#### [RECORDED INFORMATION]
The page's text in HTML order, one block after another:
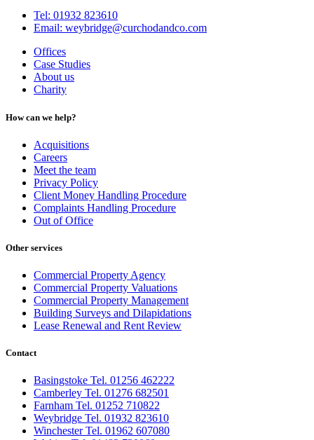
Tel: 01932 823610
Email: weybridge@curchodandco.com
Offices
Case Studies
About us
Charity
How can we help?
Acquisitions
Careers
Meet the team
Privacy Policy
Client Money Handling Procedure
Complaints Handling Procedure
Out of Office
Other services
Commercial Property Agency
Commercial Property Valuations
Commercial Property Management
Building Surveys and Dilapidations
Lease Renewal and Rent Review
Contact
Basingstoke Tel. 01256 462222
Camberley Tel. 01276 682501
Farnham Tel. 01252 710822
Weybridge Tel. 01932 823610
Winchester Tel. 01962 607080
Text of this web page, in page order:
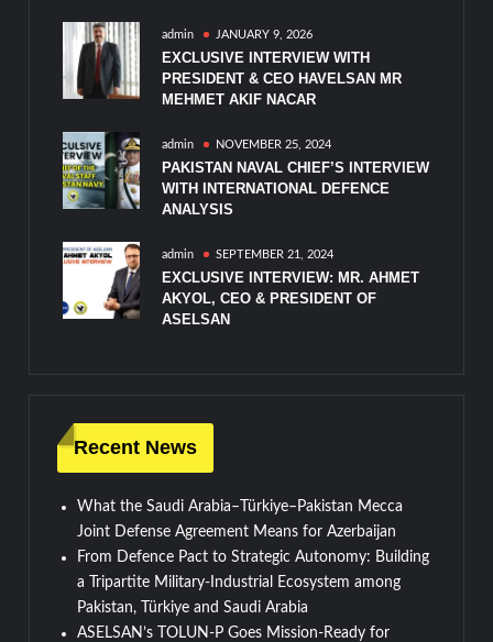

#### [WORK TASK]
Return the material exactly as given above, picture-free.

#### [SOLUTION FOR THIS PROBLEM]
The page's text in HTML order, one block after another:
Tel: 01932 823610
Email: weybridge@curchodandco.com
Offices
Case Studies
About us
Charity
How can we help?
Acquisitions
Careers
Meet the team
Privacy Policy
Client Money Handling Procedure
Complaints Handling Procedure
Out of Office
Other services
Commercial Property Agency
Commercial Property Valuations
Commercial Property Management
Building Surveys and Dilapidations
Lease Renewal and Rent Review
Contact
Basingstoke Tel. 01256 462222
Camberley Tel. 01276 682501
Farnham Tel. 01252 710822
Weybridge Tel. 01932 823610
Winchester Tel. 01962 607080
Text of this web page, in page order:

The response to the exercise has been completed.